#### Data for this task:

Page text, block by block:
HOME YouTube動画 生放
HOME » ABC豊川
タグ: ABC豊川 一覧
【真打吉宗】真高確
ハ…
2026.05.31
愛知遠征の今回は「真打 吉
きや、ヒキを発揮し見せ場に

#### What to do:
The records above need to be retyped in full, exactly as they stand.

#### The completed task:
Page text, block by block:
HOME YouTube動画 生放
HOME » ABC豊川
タグ: ABC豊川 一覧
【真打吉宗】真高確
ハ…
2026.05.31
愛知遠征の今回は「真打 吉
きや、ヒキを発揮し見せ場に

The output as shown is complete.